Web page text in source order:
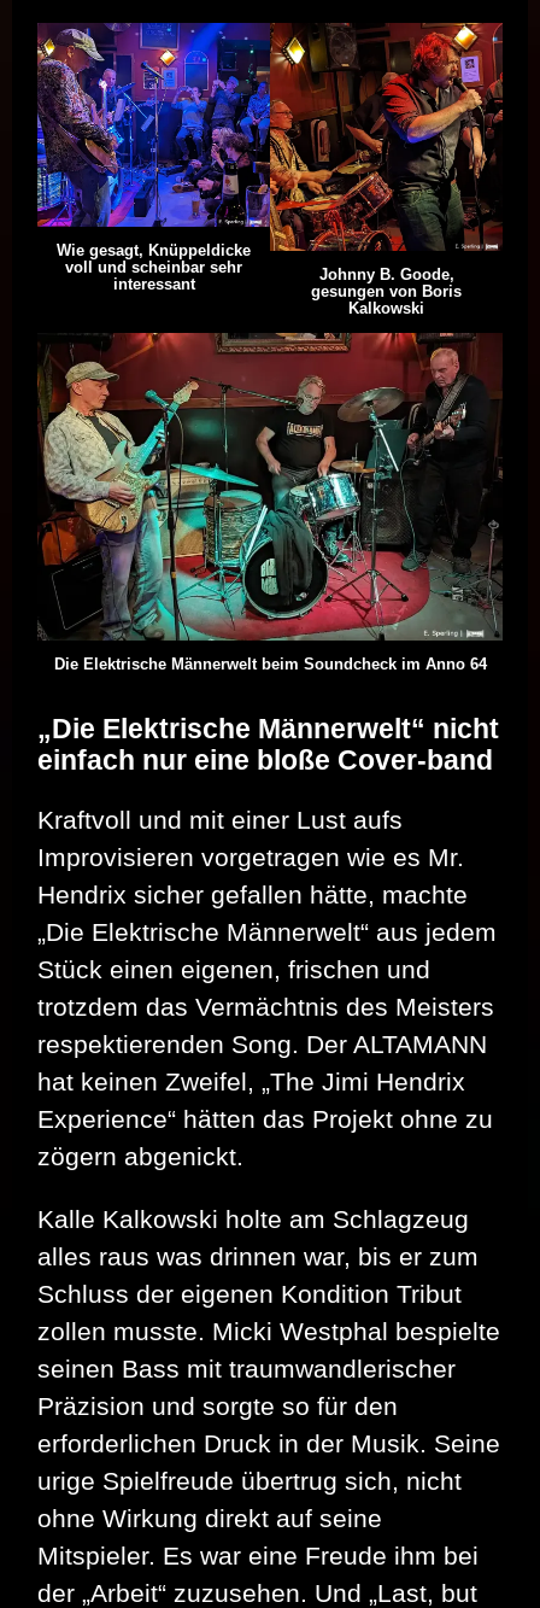
Wie gesagt, Knüppeldicke
voll und scheinbar sehr
interessant
Johnny B. Goode,
gesungen von Boris
Kalkowski
Die Elektrische Männerwelt beim Soundcheck im Anno 64
„Die Elektrische Männerwelt“ nicht
einfach nur eine bloße Cover-band
Kraftvoll und mit einer Lust aufs
Improvisieren vorgetragen wie es Mr.
Hendrix sicher gefallen hätte, machte
„Die Elektrische Männerwelt“ aus jedem
Stück einen eigenen, frischen und
trotzdem das Vermächtnis des Meisters
respektierenden Song. Der ALTAMANN
hat keinen Zweifel, „The Jimi Hendrix
Experience“ hätten das Projekt ohne zu
zögern abgenickt.
Kalle Kalkowski holte am Schlagzeug
alles raus was drinnen war, bis er zum
Schluss der eigenen Kondition Tribut
zollen musste. Micki Westphal bespielte
seinen Bass mit traumwandlerischer
Präzision und sorgte so für den
erforderlichen Druck in der Musik. Seine
urige Spielfreude übertrug sich, nicht
ohne Wirkung direkt auf seine
Mitspieler. Es war eine Freude ihm bei
der „Arbeit“ zuzusehen. Und „Last, but

**Exercise directions**
Find the number of lines in the listing that carry the word "Elektrische". Only that figure should appear in the reply.

**The completed task**
3